Items listed in a dataset:
***
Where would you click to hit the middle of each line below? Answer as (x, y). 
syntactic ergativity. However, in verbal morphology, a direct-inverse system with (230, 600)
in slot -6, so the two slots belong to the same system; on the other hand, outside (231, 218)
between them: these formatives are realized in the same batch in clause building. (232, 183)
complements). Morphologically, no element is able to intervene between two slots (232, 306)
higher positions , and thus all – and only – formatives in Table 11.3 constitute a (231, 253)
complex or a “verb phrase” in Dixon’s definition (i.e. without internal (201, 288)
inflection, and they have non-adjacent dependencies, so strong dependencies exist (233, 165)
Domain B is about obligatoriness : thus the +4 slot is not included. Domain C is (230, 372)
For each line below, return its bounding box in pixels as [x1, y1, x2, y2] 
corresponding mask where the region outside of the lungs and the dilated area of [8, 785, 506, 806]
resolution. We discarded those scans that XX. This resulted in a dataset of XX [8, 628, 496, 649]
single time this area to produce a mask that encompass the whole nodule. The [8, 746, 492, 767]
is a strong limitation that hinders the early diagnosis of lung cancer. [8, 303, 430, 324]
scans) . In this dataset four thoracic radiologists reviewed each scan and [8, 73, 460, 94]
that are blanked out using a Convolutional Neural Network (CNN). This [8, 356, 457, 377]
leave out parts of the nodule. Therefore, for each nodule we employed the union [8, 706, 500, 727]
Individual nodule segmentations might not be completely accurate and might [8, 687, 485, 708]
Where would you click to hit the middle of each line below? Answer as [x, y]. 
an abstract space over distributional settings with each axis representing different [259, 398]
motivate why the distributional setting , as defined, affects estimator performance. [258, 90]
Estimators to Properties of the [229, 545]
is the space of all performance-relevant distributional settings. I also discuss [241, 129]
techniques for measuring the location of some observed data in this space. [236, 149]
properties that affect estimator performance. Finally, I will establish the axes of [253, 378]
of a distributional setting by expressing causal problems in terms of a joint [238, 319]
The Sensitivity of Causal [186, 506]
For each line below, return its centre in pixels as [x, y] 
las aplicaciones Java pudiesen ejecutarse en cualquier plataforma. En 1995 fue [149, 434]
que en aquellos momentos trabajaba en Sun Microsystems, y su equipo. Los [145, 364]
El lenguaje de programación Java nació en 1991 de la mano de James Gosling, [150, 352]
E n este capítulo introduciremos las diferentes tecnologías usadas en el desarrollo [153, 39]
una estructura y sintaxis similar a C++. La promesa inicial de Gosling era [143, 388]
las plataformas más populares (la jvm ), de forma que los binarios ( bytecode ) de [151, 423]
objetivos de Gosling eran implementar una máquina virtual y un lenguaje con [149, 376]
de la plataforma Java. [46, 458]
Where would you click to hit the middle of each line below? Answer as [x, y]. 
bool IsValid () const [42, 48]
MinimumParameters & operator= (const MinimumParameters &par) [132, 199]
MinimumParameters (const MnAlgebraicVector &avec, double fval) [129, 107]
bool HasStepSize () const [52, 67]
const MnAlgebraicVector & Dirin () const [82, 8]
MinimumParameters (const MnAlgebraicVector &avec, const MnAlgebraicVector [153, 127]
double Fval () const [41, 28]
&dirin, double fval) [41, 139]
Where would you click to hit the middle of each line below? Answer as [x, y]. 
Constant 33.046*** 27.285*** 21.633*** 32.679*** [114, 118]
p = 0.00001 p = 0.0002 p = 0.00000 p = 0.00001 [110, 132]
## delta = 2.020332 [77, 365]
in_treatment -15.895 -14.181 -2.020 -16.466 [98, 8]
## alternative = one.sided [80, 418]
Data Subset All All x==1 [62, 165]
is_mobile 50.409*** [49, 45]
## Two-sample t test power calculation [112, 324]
***
Exercise brief:
Every line in the records above that has "strong" counts once. Give the total and nothing else.

Finished exercise:
2